Task prompt:
Some entries follow. Reproduce exactly the lines starting at the one with "Beginners Need to Know" and stopping after the one with "economic conditions, scarce".

[Items from a data source]
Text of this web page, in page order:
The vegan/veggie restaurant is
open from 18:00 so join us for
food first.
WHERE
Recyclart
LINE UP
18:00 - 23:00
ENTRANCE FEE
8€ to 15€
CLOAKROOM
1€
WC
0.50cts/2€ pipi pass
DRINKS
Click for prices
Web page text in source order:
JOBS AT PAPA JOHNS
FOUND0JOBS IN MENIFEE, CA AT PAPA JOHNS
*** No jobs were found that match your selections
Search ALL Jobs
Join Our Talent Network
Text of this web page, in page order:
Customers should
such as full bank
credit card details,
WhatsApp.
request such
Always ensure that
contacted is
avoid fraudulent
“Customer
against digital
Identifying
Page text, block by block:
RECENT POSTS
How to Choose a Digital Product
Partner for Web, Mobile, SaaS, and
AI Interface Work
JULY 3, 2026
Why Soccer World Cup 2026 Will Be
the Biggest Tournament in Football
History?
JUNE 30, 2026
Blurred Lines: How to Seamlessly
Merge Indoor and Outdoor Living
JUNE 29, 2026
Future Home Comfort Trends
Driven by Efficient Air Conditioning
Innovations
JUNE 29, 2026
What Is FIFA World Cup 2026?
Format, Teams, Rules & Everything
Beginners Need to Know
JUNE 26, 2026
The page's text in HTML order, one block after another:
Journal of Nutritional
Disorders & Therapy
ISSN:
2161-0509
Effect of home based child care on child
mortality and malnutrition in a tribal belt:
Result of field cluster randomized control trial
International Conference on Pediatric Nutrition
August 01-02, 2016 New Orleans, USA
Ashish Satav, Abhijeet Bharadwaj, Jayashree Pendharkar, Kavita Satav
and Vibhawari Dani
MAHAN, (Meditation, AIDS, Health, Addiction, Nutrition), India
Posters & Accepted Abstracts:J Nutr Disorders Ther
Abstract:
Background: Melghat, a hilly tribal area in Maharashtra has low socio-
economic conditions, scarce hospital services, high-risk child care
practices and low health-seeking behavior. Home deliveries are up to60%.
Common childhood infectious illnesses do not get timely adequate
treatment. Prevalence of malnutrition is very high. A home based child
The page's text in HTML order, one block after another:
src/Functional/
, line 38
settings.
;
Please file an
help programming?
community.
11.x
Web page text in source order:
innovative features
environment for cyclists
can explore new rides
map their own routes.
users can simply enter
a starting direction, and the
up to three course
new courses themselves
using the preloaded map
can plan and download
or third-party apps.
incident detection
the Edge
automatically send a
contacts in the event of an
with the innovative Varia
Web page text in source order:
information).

Result of the exercise:
Beginners Need to Know
JUNE 26, 2026
The page's text in HTML order, one block after another:
Journal of Nutritional
Disorders & Therapy
ISSN:
2161-0509
Effect of home based child care on child
mortality and malnutrition in a tribal belt:
Result of field cluster randomized control trial
International Conference on Pediatric Nutrition
August 01-02, 2016 New Orleans, USA
Ashish Satav, Abhijeet Bharadwaj, Jayashree Pendharkar, Kavita Satav
and Vibhawari Dani
MAHAN, (Meditation, AIDS, Health, Addiction, Nutrition), India
Posters & Accepted Abstracts:J Nutr Disorders Ther
Abstract:
Background: Melghat, a hilly tribal area in Maharashtra has low socio-
economic conditions, scarce hospital services, high-risk child care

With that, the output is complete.